The question may often arise: Why do I want to do anything this morning? Another day, another hour, another mission, my next step? What gets my motor going? It is a question worth asking yourself. There are a whole variety of answers; some are significant, some not so much, but something drives your train.

Your answer may be very pedantic. I need to get paid. I left stuff undone yesterday. My spouse revs my motor. My children need me. Others are relying on me. I can’t stay in bed all day. I do what is expected of me. What can you say?

There are many motivations for what you do and whether you keep doing it, whatever your age. Your health, sustenance, relationships, and responsibilities to others all play a part. But is this enough? Is this all there is?

The book of 2 Peter focuses on both the present and the future, with heavy emphasis on the future. It addresses your chief motivation for doing or wanting to do whatever it is you do. Why do I want to get up this morning? How should I order my day? Maybe you don’t think too much about this, you just do it. But you should! You need to meditate on it.
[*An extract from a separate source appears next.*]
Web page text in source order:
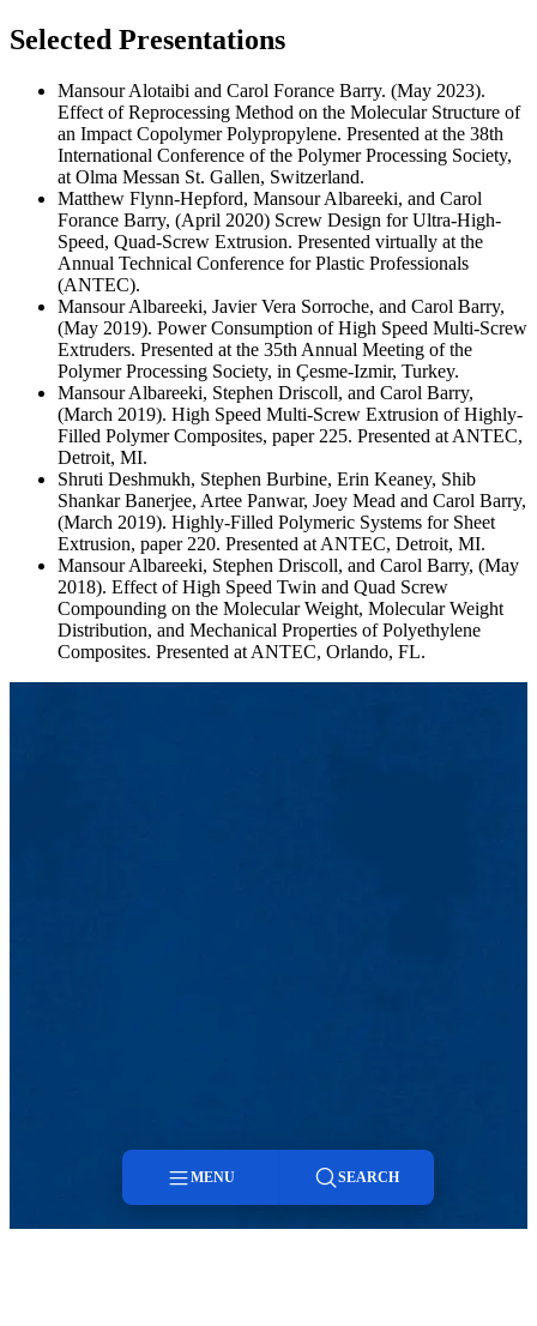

There ought to be specific purpose in your intent rather than just automatically doing what comes next.

The whole purpose of Peter’s writing is about this very concept: Why do we do what we do? In fact, the whole purpose of the writing of the entire Bible is about this. If all that the Bible has to say is indeed true, the Bible then asks what sort of person you ought to be in light of what it says. What should galvanize your mind, your soul, your spirit for today, tomorrow, or the next day?

That which was the chief motivator to inspire the disciples’ perseverance and their sacrifice, up to and including martyrdom, was the promised, momentous, and fully-believed return to earth of their Lord and Savior Jesus Christ. It would be a cataclysmic, sudden, completely unannounced return, just like an unexpected robbery of your home in the dead of night and as quick as the flash of a lightning bolt across the expanse of sky.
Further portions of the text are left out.